The Committee may from time to time confer authority and responsibility on one
or more of its own members and/or one or more officers of the Company to execute
and deliver such instruments. The proper officers of the Company are authorized
and directed to take any and all action necessary or advisable from time to time
to carry out the terms of such instruments.

     14.   Adjustments.

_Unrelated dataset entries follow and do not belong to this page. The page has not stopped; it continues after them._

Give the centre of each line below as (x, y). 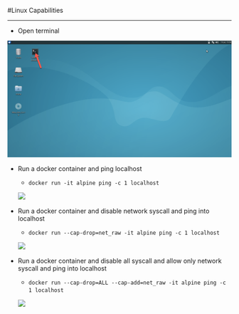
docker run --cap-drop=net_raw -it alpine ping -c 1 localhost (124, 233)
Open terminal (38, 31)
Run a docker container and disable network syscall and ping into (113, 211)
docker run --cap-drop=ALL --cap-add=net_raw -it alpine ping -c (127, 283)
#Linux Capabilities (36, 10)
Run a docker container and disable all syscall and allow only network (119, 261)
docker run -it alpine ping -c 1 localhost (94, 183)
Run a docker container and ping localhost (80, 168)
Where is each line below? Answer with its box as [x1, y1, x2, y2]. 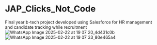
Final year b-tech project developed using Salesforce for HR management [5, 19, 153, 25]
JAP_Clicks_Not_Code [5, 3, 96, 14]
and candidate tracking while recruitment [5, 24, 87, 30]
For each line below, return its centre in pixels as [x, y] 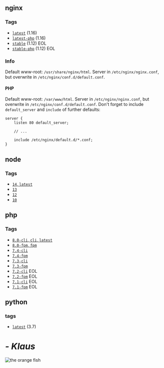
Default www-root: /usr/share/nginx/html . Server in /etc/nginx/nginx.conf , [82, 72]
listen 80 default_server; [41, 123]
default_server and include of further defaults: [53, 109]
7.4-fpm [20, 256]
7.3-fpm [20, 266]
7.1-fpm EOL [25, 287]
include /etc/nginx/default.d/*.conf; [53, 140]
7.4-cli [20, 250]
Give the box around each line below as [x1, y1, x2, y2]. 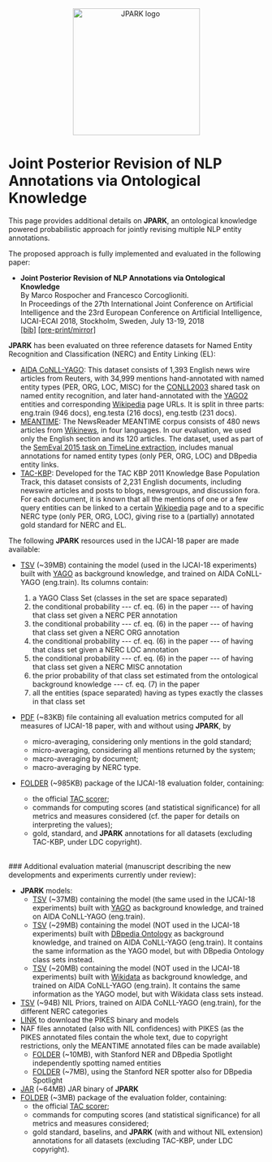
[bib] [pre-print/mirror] [19, 325, 96, 334]
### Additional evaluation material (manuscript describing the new [8, 861, 231, 871]
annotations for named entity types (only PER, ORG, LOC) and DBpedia [19, 450, 257, 461]
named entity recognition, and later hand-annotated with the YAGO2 [19, 390, 248, 400]
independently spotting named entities [32, 1058, 162, 1068]
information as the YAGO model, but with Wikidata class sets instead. [32, 989, 264, 999]
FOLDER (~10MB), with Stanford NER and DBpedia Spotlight [32, 1049, 233, 1059]
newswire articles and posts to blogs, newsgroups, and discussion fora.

Upon the occurrence of any of the following events, an
           -----------
optionee's rights with respect to Options granted to him hereunder shall be
adjusted as hereinafter provided unless otherwise specifically provided in the
written agreement between the optionee and the Company relating to such Options:

           (a)   If the shares of Common Stock shall be subdivided or combined
into a greater or smaller number of shares or if the Company shall issue any
shares of its Common Stock as a stock dividend on its outstanding Common Stock,
the number of shares of Common Stock deliverable upon the exercise of Options
shall be appropriately increased or decreased proportionately, and appropriate
adjustments shall be made in the purchase price per share to reflect such
subdivision, combination or stock dividend.

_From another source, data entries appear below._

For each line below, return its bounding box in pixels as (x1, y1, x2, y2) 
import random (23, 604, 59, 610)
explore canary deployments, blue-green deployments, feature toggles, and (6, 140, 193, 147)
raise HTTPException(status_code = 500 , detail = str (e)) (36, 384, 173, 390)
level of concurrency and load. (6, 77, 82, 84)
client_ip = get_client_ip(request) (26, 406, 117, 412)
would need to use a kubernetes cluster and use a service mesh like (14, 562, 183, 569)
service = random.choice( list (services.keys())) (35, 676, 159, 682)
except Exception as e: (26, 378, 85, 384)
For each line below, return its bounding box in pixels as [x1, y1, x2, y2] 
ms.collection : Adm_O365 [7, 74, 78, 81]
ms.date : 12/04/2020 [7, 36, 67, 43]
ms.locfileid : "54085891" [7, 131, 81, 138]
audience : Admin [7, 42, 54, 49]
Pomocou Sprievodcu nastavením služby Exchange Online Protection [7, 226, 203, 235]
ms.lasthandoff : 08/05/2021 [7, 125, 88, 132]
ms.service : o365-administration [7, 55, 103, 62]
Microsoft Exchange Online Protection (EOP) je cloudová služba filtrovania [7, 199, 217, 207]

           (b)   If the Company is to be consolidated with or acquired by
another entity pursuant to an Acquisition, the Committee or the board of
directors of any entity assuming the obligations of the Company hereunder (the
"Successor Board") shall, as to outstanding Options not exercised pursuant to
Section 10, either (i) make appropriate provision for the continuation of such
Options by substituting on an equitable basis for the shares then subject to
such Options the consideration payable with respect to the outstanding shares of
Common Stock in connection with the Acquisition; or (ii) terminate all Options
in exchange for a cash payment equal to the excess of the fair market value of
the shares subject to such Options over the exercise price thereof.

                                       8
<PAGE>

           (c)   In the event of a recapitalization or reorganization of the
Company (other than a transaction described in Section 14(b) above) pursuant to
which securities of the Company or of another corporation are issued with
respect to the outstanding shares of Common Stock, an optionee upon exercising
Options shall be entitled to receive for the purchase price paid upon such
exercise the securities he would have received if he had exercised his Options
prior to such recapitalization or reorganization.

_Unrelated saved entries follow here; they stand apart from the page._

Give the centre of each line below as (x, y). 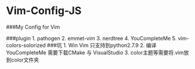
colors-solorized (26, 45)
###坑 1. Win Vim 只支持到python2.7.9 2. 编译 (102, 45)
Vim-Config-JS (44, 11)
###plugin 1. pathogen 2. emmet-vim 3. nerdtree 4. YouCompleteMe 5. (91, 38)
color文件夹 (25, 60)
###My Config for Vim (33, 27)
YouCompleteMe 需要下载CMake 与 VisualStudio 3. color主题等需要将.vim (95, 52)
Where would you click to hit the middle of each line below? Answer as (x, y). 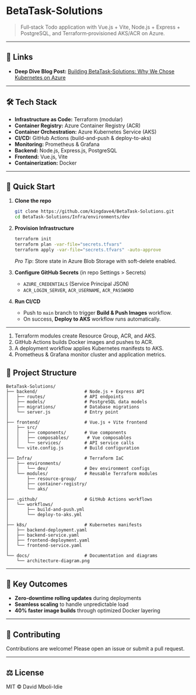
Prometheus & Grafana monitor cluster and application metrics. (90, 354)
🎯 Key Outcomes (37, 584)
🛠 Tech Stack (32, 102)
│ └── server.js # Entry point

           (d)   Notwithstanding the foregoing, any adjustments made pursuant to
Section 14(a), (b) or (c) with respect to ISOs shall be made only after the
Committee, after consulting with counsel for the Company, determines whether
such adjustments would constitute a "modification" of such ISOs (as that term is
defined in Section 424(h) of the Code) or would cause any adverse tax
consequences for the holders of such ISOs. If the Committee determines that such
adjustments made with respect to ISOs would constitute a modification of such
ISOs it may refrain from making such adjustments.

           (e)   Except as expressly provided herein, no issuance by the
Company of shares of Common Stock of any class or securities convertible into
shares of Common Stock of any class shall affect, and no adjustment by reason
thereof shall be made with respect to, the number or price of shares subject to
Options. No adjustments shall be made for dividends or other distributions paid
in cash or in property other than securities of the Company.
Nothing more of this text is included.